§ **Problem to solve**
Reply with nothing but the number of lines in the data below where the word "important" occurs.

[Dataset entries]
____

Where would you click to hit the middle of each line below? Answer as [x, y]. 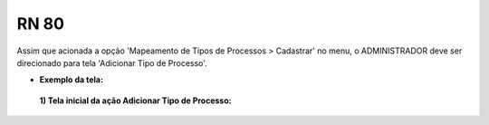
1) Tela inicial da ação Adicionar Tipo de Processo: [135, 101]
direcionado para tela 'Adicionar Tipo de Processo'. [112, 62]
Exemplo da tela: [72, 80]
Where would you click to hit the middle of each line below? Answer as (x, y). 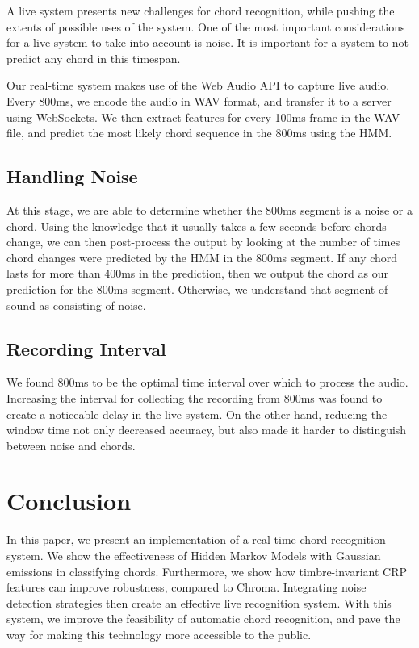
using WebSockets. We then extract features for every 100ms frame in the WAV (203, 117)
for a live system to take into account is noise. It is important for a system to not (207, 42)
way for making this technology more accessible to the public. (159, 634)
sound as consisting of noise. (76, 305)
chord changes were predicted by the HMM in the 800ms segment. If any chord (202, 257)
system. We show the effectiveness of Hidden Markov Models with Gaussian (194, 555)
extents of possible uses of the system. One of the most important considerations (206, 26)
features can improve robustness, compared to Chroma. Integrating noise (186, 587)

____

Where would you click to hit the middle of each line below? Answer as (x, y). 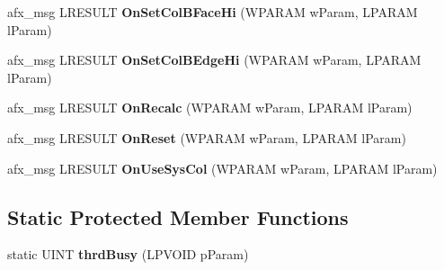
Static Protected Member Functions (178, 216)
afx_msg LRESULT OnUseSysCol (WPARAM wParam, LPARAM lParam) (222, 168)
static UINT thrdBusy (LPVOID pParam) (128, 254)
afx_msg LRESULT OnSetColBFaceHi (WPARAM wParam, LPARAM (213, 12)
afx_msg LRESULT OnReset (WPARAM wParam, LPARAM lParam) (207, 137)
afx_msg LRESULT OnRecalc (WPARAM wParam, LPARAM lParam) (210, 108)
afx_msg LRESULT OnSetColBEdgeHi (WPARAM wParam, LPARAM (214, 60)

____

§ **Your solution**
2